Homemade smoked lard with dried mushrooms and plums *

Is lard healthy?

We don't even try to start discussing this topic ;-)

This lard has one advantage - it is tasty. And if we make it ourselves, from fresh and good-quality products, from time to time we can allow ourselves a bit of "madness" ;-)

... with pickled cucumber... yum ;-)


Components

500g of pork fat

100g of smoked bacon

150g "barrel" sausage

3 shallots

3 California Prunes

3 dried porcini mushrooms (soaked, boiled, drained)

4 cloves of garlic

4 crushed juniper seeds

salt, pepper to taste - the amount depends on the saltiness of the smoked meats used

Execution

The lard is finely cut or ground in a meat grinder with a coarse mesh strainer.
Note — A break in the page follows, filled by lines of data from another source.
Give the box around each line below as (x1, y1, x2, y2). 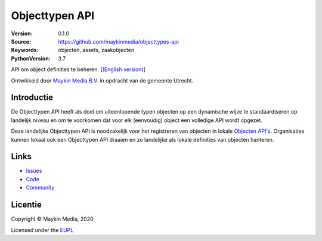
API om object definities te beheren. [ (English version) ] (11, 66, 146, 73)
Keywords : (11, 47, 39, 54)
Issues (26, 167, 42, 175)
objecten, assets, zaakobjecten (58, 47, 135, 54)
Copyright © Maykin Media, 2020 (11, 215, 94, 222)
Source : (11, 38, 32, 45)
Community (26, 184, 55, 191)
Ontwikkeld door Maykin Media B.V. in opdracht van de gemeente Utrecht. (11, 77, 194, 84)
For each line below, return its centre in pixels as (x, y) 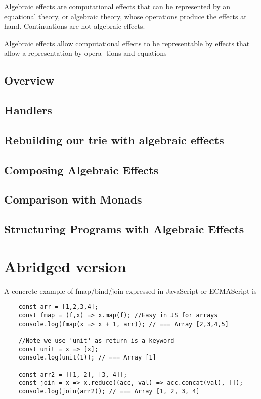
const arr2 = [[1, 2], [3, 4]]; (73, 374)
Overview (29, 80)
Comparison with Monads (73, 199)
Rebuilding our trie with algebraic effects (114, 139)
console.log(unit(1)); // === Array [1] (87, 358)
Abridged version (65, 266)
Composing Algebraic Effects (81, 169)
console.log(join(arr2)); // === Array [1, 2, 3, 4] (109, 391)
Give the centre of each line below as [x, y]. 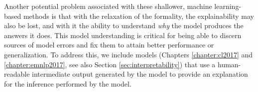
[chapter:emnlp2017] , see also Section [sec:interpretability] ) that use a [110, 64]
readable [17, 74]
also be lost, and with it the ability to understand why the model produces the [124, 25]
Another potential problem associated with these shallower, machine [108, 6]
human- [229, 64]
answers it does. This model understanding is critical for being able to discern [123, 35]
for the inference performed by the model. [68, 83]
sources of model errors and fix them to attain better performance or [109, 45]
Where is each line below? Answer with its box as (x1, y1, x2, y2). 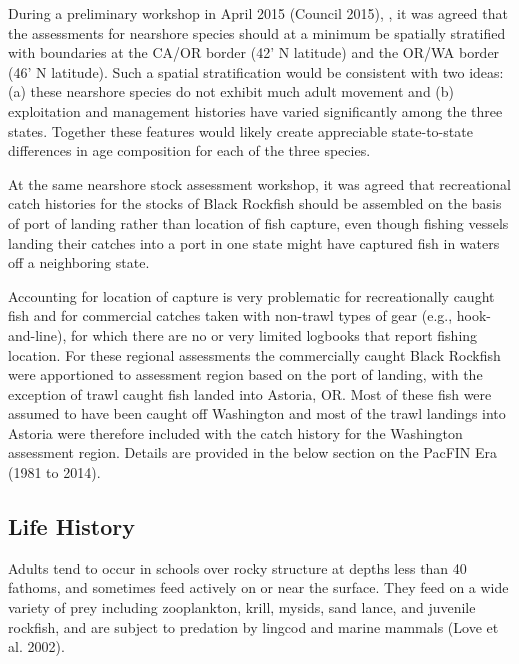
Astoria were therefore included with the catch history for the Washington (8, 422, 463, 443)
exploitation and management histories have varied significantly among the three (8, 100, 503, 121)
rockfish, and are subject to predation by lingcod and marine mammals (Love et (8, 616, 499, 637)
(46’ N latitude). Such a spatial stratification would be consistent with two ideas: (8, 61, 504, 82)
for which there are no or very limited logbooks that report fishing (71, 324, 478, 345)
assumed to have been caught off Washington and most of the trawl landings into (8, 403, 506, 424)
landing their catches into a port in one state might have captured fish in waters (8, 232, 500, 253)
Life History (8, 511, 136, 542)
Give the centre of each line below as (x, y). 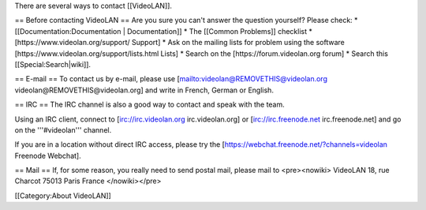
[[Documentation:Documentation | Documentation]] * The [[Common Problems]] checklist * (164, 31)
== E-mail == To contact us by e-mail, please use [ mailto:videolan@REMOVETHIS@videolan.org (171, 79)
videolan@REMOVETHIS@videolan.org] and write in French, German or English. (144, 90)
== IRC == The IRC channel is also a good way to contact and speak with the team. (150, 105)
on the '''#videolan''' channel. (63, 129)
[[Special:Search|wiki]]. (52, 64)
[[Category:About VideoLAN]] (63, 195)
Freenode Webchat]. (48, 156)
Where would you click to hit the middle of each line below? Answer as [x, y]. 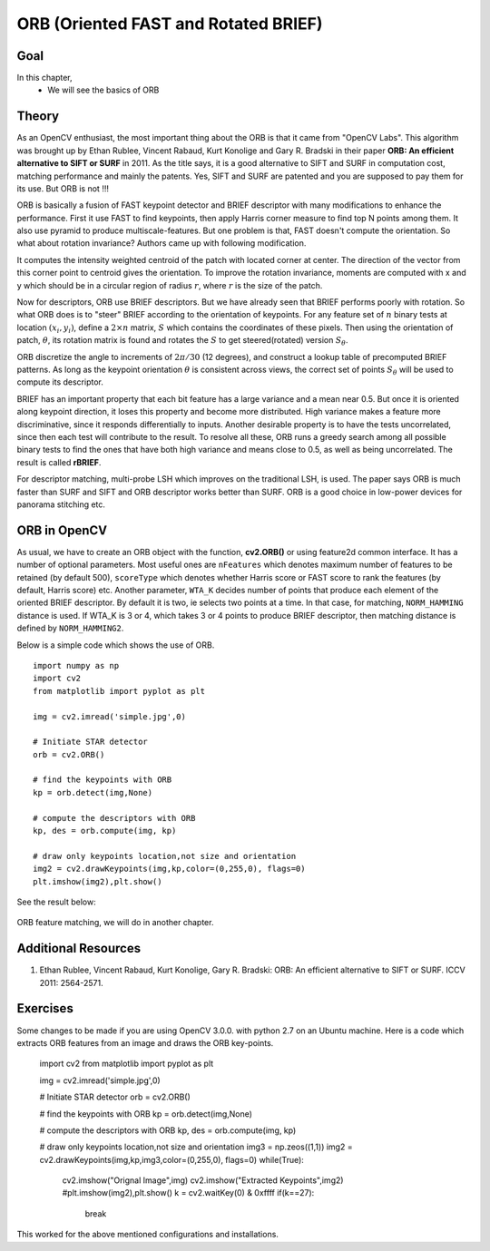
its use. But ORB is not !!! [63, 188]
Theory [38, 117]
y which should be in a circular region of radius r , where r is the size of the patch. [170, 285]
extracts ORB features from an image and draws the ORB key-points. [145, 1042]
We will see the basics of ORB [103, 90]
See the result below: [56, 902]
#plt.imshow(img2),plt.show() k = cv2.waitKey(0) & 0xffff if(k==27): [188, 1193]
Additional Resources [78, 948]

Then melt over low heat in a pot with a thick bottom.
When we have melted greaves, add very finely diced sausage and bacon and fry until browned.
Finally, add shallots, chives and plums, crushed and chopped garlic, juniper. Season with salt and pepper. Stir and fry for 1-2 minutes.

Put the warm one into jars or clay containers.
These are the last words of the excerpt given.